→ YOUR ASSIGNMENT
Set down the entries that follow exactly as written, leaving out any images.

→ EXERCISE DATA
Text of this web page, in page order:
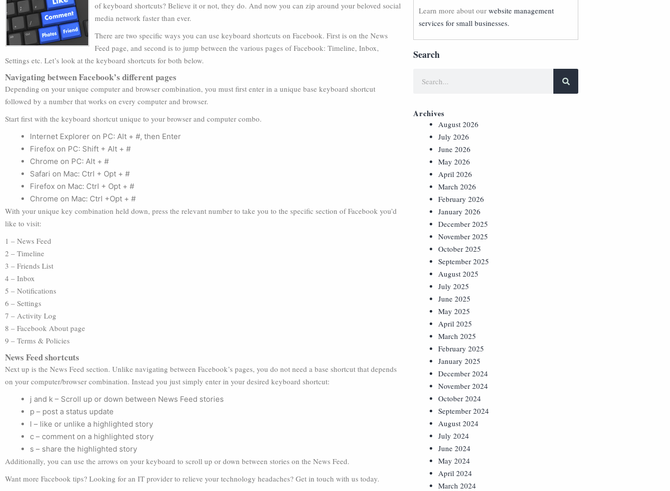
of keyboard shortcuts? Believe it or not, they do. And now you can zip around your beloved social
media network faster than ever.
There are two specific ways you can use keyboard shortcuts on Facebook. First is on the News
Feed page, and second is to jump between the various pages of Facebook: Timeline, Inbox,
Settings etc. Let’s look at the keyboard shortcuts for both below.
Navigating between Facebook’s different pages
Depending on your unique computer and browser combination, you must first enter in a unique base keyboard shortcut
followed by a number that works on every computer and browser.
Start first with the keyboard shortcut unique to your browser and computer combo.
Internet Explorer on PC: Alt + #, then Enter
Firefox on PC: Shift + Alt + #
Chrome on PC: Alt + #
Safari on Mac: Ctrl + Opt + #
Firefox on Mac: Ctrl + Opt + #
Chrome on Mac: Ctrl +Opt + #
With your unique key combination held down, press the relevant number to take you to the specific section of Facebook you’d
like to visit:
1 – News Feed
2 – Timeline
3 – Friends List
4 – Inbox
5 – Notifications
6 – Settings
7 – Activity Log
8 – Facebook About page
9 – Terms & Policies
News Feed shortcuts
Next up is the News Feed section. Unlike navigating between Facebook’s pages, you do not need a base shortcut that depends
on your computer/browser combination. Instead you just simply enter in your desired keyboard shortcut:
j and k – Scroll up or down between News Feed stories
p – post a status update
l – like or unlike a highlighted story
c – comment on a highlighted story
s – share the highlighted story
Additionally, you can use the arrows on your keyboard to scroll up or down between stories on the News Feed.
Want more Facebook tips? Looking for an IT provider to relieve your technology headaches? Get in touch with us today.
Learn more about our website management
services for small businesses.
Search
Archives
August 2026
July 2026
June 2026
May 2026
April 2026
March 2026
February 2026
January 2026
December 2025
November 2025
October 2025
September 2025
August 2025
July 2025
June 2025
May 2025
April 2025
March 2025
February 2025
January 2025
December 2024
November 2024
October 2024
September 2024
August 2024
July 2024
June 2024
May 2024
April 2024
March 2024

→ REPLY
Text of this web page, in page order:
of keyboard shortcuts? Believe it or not, they do. And now you can zip around your beloved social
media network faster than ever.
There are two specific ways you can use keyboard shortcuts on Facebook. First is on the News
Feed page, and second is to jump between the various pages of Facebook: Timeline, Inbox,
Settings etc. Let’s look at the keyboard shortcuts for both below.
Navigating between Facebook’s different pages
Depending on your unique computer and browser combination, you must first enter in a unique base keyboard shortcut
followed by a number that works on every computer and browser.
Start first with the keyboard shortcut unique to your browser and computer combo.
Internet Explorer on PC: Alt + #, then Enter
Firefox on PC: Shift + Alt + #
Chrome on PC: Alt + #
Safari on Mac: Ctrl + Opt + #
Firefox on Mac: Ctrl + Opt + #
Chrome on Mac: Ctrl +Opt + #
With your unique key combination held down, press the relevant number to take you to the specific section of Facebook you’d
like to visit:
1 – News Feed
2 – Timeline
3 – Friends List
4 – Inbox
5 – Notifications
6 – Settings
7 – Activity Log
8 – Facebook About page
9 – Terms & Policies
News Feed shortcuts
Next up is the News Feed section. Unlike navigating between Facebook’s pages, you do not need a base shortcut that depends
on your computer/browser combination. Instead you just simply enter in your desired keyboard shortcut:
j and k – Scroll up or down between News Feed stories
p – post a status update
l – like or unlike a highlighted story
c – comment on a highlighted story
s – share the highlighted story
Additionally, you can use the arrows on your keyboard to scroll up or down between stories on the News Feed.
Want more Facebook tips? Looking for an IT provider to relieve your technology headaches? Get in touch with us today.
Learn more about our website management
services for small businesses.
Search
Archives
August 2026
July 2026
June 2026
May 2026
April 2026
March 2026
February 2026
January 2026
December 2025
November 2025
October 2025
September 2025
August 2025
July 2025
June 2025
May 2025
April 2025
March 2025
February 2025
January 2025
December 2024
November 2024
October 2024
September 2024
August 2024
July 2024
June 2024
May 2024
April 2024
March 2024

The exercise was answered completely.